## Work required
Report every line from the material that contains the word "When".

## Stored data
============================================================
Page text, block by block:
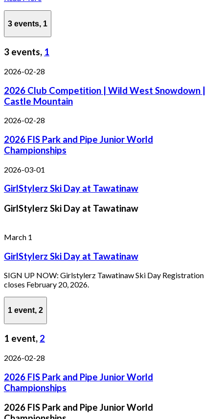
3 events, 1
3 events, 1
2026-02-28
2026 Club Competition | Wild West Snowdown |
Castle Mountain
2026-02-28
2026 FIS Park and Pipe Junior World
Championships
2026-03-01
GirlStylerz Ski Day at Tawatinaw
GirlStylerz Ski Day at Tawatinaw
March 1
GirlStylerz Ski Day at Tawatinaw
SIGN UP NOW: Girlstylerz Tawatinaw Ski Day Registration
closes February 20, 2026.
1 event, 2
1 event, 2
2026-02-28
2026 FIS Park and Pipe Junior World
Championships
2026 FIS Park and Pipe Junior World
============================================================
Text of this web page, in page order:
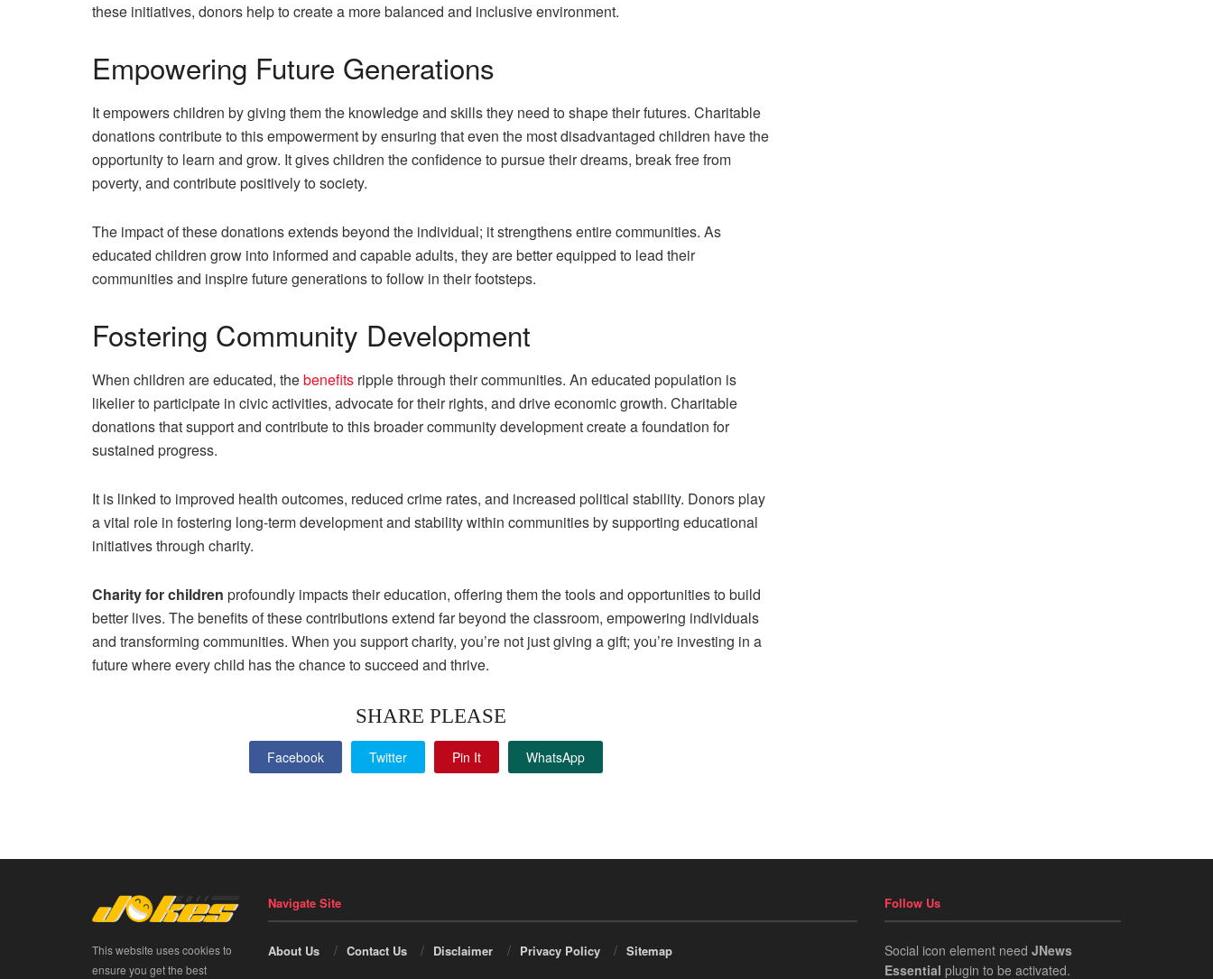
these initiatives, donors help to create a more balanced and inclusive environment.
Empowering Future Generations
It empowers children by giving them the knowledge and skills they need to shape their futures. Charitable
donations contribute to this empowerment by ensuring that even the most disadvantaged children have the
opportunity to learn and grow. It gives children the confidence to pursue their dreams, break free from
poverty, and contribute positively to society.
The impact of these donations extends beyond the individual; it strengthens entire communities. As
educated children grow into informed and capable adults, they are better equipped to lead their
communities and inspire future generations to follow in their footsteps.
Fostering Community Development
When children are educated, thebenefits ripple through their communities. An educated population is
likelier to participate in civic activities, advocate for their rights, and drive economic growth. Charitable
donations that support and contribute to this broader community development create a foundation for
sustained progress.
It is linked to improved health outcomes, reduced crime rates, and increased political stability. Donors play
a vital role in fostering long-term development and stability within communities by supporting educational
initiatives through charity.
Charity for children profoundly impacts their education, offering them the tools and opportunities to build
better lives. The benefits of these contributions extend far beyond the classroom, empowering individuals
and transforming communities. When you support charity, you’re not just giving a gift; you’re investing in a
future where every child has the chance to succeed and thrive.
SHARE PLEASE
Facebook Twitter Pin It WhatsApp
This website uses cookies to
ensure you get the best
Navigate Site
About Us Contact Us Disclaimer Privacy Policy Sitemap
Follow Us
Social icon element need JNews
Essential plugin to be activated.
============================================================
## Exercise answer
When children are educated, thebenefits ripple through their communities. An educated population is
and transforming communities. When you support charity, you’re not just giving a gift; you’re investing in a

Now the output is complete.